▶ [What the task requires]:
Which lines of the data contain the string "opens"? Copy every one.

▶ [Raw data]:
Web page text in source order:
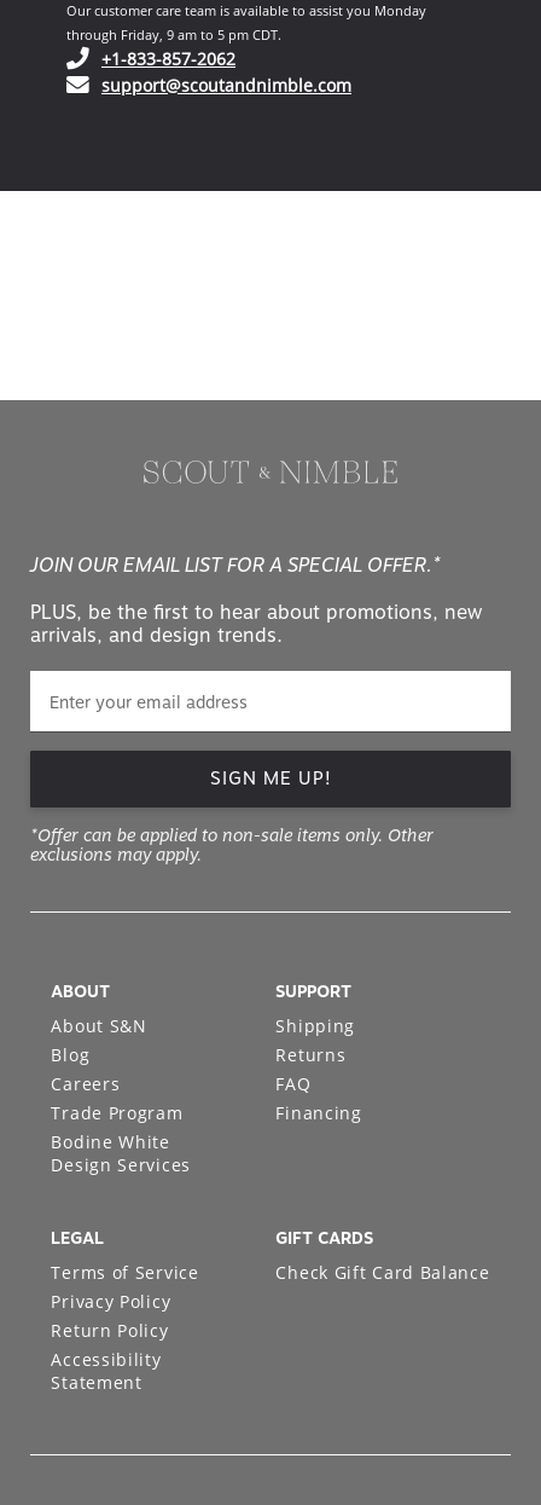
Our customer care team is available to assist you Monday
through Friday, 9 am to 5 pm CDT.
+1-833-857-2062(opens in your phone application)
support@scoutandnimble.com(opens in your email
JOIN OUR EMAIL LIST FOR A SPECIAL OFFER.*
PLUS, be the first to hear about promotions, new
arrivals, and design trends.
SIGN ME UP!
*Offer can be applied to non-sale items only. Other
exclusions may apply.
ABOUT
About S&N
Blog
Careers
Trade Program
Bodine White
Design Services
SUPPORT
Shipping
Returns
FAQ
Financing
LEGAL
Terms of Service
Privacy Policy
Return Policy
Accessibility
Statement
GIFT CARDS
Check Gift Card Balance

▶ [Problem solution]:
+1-833-857-2062(opens in your phone application)
support@scoutandnimble.com(opens in your email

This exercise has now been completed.